"[I wish] to lie low before God, as in the dust; that I might be nothing, and that God might be all, that I might become as a little child."
At age 14, Jonathan Edwards, already a student at Yale, read philosopher John Locke with more delight "than the most greedy miser finds when gathering up handfuls of silver and gold, from some newly discovered treasure."
He also was a young man with profound spiritual sensitivities. At age 17, after a period of distress, he said holiness was revealed to him as a ravishing, divine beauty. His heart panted "to lie low before God, as in the dust; that I might be nothing, and that God might be all, that I might become as a little child."
This combination of intellect and piety characterized Edward's whole life.
Timeline |
|
1668 |
Rembrandt paints Return of the Prodigal Son |
1678 |
John Bunyan writes The Pilgrim's Progress |
1687 |
Newton publishes Principia Mathematica |
1703 |
Jonathan Edwards born |
1758 |
Jonathan Edwards dies |
1781 |
Kant publishes Critique of Pure Reason |
Dispassionate revivalist
Edwards was born in East Windsor, Connecticut, and he received his master's degree from Yale in 1722. He apprenticed for his grandfather, Solomon Stoddard, for two years before he became, in 1729, the sole preacher of the Northampton, Massachusetts, parish.
In the meantime, when he was 20, he had met Sarah Pierrepont. Their wedding followed four years of often agonizing courtship for the gawky and intense Edwards, but in the end, their marriage proved deeply satisfying to both. Edwards described it as an "uncommon union," and in a sermon on Genesis 2:21–25, he said, "When Adam rose from his deep sleep, God brought woman to him from near his heart." They eventually had 11 children.
In 1734 Edwards's preaching on justification by faith sparked a different sort of devotion: a spiritual revival broke out in his parish. In December there were six sudden conversions. By spring there were about thirty a week.
It was not due to theatrics. One observer wrote, "He scarcely gestured or even moved, and he made no attempt by the elegance of his style or the beauty of his pictures to gratify the taste and fascinate the imagination." Instead he convinced "with overwhelming weight of argument and with such intenseness of feeling."

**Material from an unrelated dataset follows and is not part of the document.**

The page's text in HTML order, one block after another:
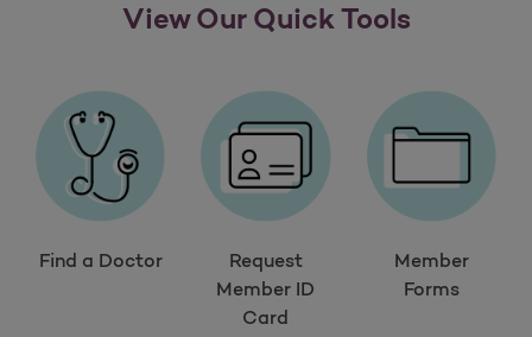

Edwards kept a careful written account of his observations and noted them in A Faithful Narrative of the Surprising Work of God (1737), and his most effective sermons were published as Justification by Faith (1738), which were widely read in America and England. These works helped fuel the Great Awakening a few years later (1739–1741), during which thousands were moved by the preaching of Britain's George Whitefield. Whitefield had read Edwards's book and made it a point to visit him when he came to America. Edwards invited Whitefield to preach at his church and reported, "The congregation was extraordinarily melted … almost the whole assembly being in tears for a great part of the time." The "whole assembly" included Edwards himself.

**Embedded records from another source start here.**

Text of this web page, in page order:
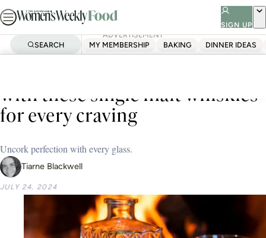
Skip
to
SIGN UP
SEARCH MY MEMBERSHIP BAKING DINNER IDEAS
ADVERTISEMENT
with these single malt whiskies
for every craving
Uncork perfection with every glass.
Tiarne Blackwell
JULY 24, 2024
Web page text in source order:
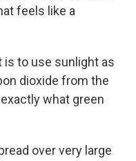
feels like a
is to use sunlight as
dioxide from the
what green
over very large
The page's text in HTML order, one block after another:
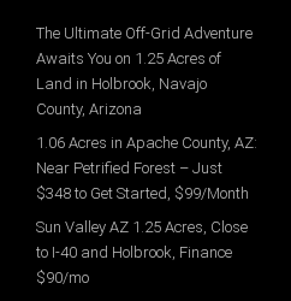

During the Great Awakening, Edwards contributed perhaps the most famous sermon in American history, "Sinners in the Hands of an Angry God." Unfortunately it has since cast Edwards as an emotional and judgmental revivalist, when in fact he preached it as dispassionately as any of his sermons.
In spite of his dispassionate style, Edwards insisted that true religion is rooted in the affections, not in reason. He defended the emotional outbursts of the Great Awakening, especially in Treatise on Religious Affections (1746), a masterpiece of psychological and spiritual discernment, and in Some Thoughts Concerning the Present Revival of Religion in New England (in which he included an account of his wife's spiritual awakening).

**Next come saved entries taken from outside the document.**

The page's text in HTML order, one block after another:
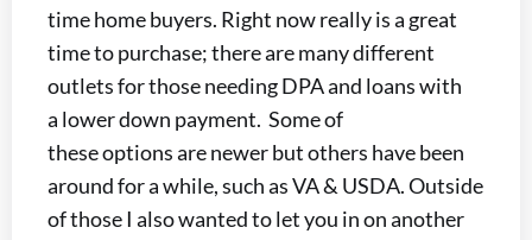
time home buyers. Right now really is a great
time to purchase; there are many different
outlets for those needing DPA and loans with
a lower down payment. Some of
these options are newer but others have been
around for a while, such as VA & USDA. Outside
of those I also wanted to let you in on another
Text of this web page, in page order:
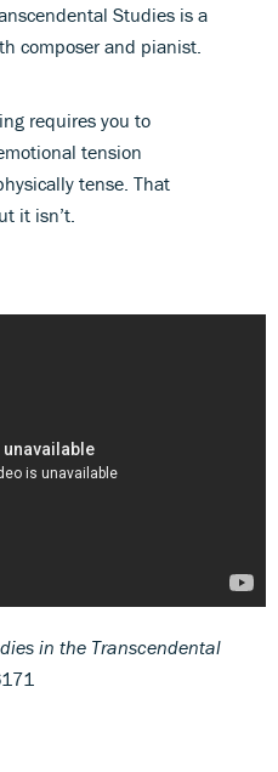
Studies is a
composer and pianist.
requires you to
tension
tense. That
it isn’t.
in the Transcendental

And in a day when psalm-singing was almost the only music to be heard in congregational churches, Edwards encouraged the singing of new Christian hymns, notably those of Isaac Watts.
Newton and the Bible
Edwards regarded personal conversion as critical, so he insisted that only persons who had made a profession of faith, which included a description of their conversion experience, could receive Communion. This reversed the policy of his grandfather and alienated his congregation, which ousted him in 1750.
For the next few years, he was a missionary pastor to Native Americans in Stockbridge, Massachusetts, and wrote, among other theological treatises, Freedom of the Will (1754), a brilliant defense of divine sovereignty. In it he argued that we are free to do whatever we want, but we will never want to do God's will without a vision of his divine nature imparted by the Spirit. Fascinated by Newtonian physics and enlightened by Scripture, Edwards believed that God's providence was literally the binding force of atoms—that the universe would collapse and disappear unless God sustained its existence from one moment to the next. Scripture affirmed his view that Christ is "upholding all things by his word of power" (Heb. 1:3 RSV). Such were the fruits of his lifelong habit of rising at 4:00 a.m. and studying 13 hours a day.
The College of New Jersey (later Princeton) called him as president in 1758. But soon after his arrival, Edwards died of the new smallpox vaccination. He was 55.
He left no small legacy: Edwards is considered (some would say with Reinhold Niebuhr) America's greatest theologian.